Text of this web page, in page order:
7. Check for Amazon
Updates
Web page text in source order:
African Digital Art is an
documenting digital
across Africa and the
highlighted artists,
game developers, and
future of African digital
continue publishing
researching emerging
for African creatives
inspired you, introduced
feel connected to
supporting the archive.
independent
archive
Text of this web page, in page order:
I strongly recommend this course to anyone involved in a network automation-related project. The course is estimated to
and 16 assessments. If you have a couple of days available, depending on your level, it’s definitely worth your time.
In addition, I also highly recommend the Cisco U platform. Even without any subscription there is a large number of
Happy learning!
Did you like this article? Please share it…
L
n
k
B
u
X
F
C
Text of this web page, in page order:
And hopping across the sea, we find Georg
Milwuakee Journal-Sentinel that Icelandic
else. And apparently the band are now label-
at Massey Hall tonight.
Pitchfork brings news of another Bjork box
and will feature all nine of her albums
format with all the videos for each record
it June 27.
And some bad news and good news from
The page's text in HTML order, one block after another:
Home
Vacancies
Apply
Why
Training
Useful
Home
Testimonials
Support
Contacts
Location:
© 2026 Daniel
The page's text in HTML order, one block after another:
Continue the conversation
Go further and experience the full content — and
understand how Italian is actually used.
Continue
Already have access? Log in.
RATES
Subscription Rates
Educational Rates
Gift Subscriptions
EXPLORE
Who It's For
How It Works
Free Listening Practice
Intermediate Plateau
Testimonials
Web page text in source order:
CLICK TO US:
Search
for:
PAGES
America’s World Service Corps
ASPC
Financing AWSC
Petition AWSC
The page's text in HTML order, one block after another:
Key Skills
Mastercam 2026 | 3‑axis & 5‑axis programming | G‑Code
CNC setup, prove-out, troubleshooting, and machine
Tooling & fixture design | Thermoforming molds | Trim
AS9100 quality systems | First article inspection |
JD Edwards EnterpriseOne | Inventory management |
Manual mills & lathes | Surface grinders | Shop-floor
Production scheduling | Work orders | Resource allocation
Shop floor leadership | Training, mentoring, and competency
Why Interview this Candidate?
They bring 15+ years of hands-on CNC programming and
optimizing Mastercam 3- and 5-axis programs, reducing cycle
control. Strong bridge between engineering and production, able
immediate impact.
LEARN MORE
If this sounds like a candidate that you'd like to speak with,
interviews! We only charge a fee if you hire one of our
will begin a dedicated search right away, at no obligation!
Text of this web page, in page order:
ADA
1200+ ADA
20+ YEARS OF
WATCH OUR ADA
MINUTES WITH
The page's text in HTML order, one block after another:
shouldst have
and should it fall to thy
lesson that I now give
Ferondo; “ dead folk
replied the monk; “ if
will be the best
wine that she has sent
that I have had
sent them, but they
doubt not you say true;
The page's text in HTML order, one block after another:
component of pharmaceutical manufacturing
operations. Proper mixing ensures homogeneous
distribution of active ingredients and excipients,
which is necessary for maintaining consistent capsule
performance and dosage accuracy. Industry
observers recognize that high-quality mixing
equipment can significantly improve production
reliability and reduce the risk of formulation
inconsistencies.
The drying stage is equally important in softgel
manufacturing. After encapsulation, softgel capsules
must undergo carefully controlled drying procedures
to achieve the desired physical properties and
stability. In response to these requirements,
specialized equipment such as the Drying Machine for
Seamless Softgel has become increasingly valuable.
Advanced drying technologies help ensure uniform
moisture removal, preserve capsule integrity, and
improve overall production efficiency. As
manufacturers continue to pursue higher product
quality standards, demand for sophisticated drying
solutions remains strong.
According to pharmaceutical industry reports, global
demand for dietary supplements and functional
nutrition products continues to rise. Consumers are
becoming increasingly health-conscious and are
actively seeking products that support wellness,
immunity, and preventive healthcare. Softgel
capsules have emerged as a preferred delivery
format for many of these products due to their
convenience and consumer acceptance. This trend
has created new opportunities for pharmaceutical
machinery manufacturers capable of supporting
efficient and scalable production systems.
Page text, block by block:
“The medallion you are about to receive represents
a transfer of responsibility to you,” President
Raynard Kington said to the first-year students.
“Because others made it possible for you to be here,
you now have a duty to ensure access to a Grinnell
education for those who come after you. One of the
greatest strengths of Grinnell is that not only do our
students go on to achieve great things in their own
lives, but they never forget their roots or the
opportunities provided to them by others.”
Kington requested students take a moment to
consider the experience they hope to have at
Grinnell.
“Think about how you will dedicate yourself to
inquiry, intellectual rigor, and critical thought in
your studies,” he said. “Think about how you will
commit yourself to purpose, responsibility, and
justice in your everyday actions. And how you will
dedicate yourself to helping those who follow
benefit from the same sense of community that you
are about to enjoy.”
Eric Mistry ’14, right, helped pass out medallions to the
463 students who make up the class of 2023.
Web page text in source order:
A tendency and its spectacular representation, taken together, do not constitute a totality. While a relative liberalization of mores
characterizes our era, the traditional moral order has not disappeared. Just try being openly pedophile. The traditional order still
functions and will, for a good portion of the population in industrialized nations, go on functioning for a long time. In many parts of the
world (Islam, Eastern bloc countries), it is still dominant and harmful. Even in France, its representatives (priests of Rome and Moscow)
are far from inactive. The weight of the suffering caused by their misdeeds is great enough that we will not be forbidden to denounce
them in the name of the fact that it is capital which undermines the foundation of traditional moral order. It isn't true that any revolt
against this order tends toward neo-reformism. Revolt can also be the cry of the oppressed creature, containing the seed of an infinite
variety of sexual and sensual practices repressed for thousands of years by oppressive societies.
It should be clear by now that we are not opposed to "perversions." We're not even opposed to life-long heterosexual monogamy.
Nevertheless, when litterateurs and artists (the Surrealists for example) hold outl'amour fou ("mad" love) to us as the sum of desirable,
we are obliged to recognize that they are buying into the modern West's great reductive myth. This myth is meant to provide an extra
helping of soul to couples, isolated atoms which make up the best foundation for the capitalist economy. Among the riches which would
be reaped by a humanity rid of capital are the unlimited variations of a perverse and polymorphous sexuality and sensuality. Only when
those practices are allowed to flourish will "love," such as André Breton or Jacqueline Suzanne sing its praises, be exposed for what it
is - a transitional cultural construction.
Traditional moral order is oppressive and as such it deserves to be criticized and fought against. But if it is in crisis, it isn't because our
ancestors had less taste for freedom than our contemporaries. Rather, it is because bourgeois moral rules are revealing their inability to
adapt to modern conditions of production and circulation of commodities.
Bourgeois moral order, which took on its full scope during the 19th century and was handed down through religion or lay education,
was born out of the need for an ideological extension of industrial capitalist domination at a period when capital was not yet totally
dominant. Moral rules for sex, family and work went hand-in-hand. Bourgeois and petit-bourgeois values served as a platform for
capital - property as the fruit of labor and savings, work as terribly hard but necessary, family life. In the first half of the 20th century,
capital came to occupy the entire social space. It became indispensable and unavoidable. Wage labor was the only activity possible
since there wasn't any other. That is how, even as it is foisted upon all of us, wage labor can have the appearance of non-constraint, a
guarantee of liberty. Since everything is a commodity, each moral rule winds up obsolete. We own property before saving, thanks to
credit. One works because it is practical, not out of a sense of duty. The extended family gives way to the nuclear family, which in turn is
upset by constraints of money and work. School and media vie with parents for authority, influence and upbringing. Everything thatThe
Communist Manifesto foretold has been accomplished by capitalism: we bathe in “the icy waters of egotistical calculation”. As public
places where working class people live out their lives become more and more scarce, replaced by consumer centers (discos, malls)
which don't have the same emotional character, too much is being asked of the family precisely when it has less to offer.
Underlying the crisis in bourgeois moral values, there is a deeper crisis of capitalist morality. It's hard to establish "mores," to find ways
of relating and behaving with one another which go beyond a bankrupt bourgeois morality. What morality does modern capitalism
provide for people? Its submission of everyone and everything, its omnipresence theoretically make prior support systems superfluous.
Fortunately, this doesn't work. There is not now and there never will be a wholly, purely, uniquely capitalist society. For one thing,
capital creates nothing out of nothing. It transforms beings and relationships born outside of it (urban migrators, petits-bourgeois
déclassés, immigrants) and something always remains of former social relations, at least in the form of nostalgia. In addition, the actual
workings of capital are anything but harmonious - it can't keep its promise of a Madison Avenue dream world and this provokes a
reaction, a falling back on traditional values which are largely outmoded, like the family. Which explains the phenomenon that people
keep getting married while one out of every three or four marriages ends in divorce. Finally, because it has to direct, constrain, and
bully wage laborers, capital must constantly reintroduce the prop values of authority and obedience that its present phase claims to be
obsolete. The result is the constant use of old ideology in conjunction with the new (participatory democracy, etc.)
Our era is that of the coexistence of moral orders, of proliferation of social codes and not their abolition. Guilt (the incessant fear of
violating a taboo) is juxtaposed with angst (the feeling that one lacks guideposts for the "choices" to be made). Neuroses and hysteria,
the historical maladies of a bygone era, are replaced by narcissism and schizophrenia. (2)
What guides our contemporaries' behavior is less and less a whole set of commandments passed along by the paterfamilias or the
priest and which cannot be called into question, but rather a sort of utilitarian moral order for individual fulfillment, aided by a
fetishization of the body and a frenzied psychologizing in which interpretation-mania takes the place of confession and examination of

-=-=-

Repeat the material exactly. Begin with its first line and end with the line that has "at Massey Hall tonight.".

Text of this web page, in page order:
7. Check for Amazon
Updates
Web page text in source order:
African Digital Art is an
documenting digital
across Africa and the
highlighted artists,
game developers, and
future of African digital
continue publishing
researching emerging
for African creatives
inspired you, introduced
feel connected to
supporting the archive.
independent
archive
Text of this web page, in page order:
I strongly recommend this course to anyone involved in a network automation-related project. The course is estimated to
and 16 assessments. If you have a couple of days available, depending on your level, it’s definitely worth your time.
In addition, I also highly recommend the Cisco U platform. Even without any subscription there is a large number of
Happy learning!
Did you like this article? Please share it…
L
n
k
B
u
X
F
C
Text of this web page, in page order:
And hopping across the sea, we find Georg
Milwuakee Journal-Sentinel that Icelandic
else. And apparently the band are now label-
at Massey Hall tonight.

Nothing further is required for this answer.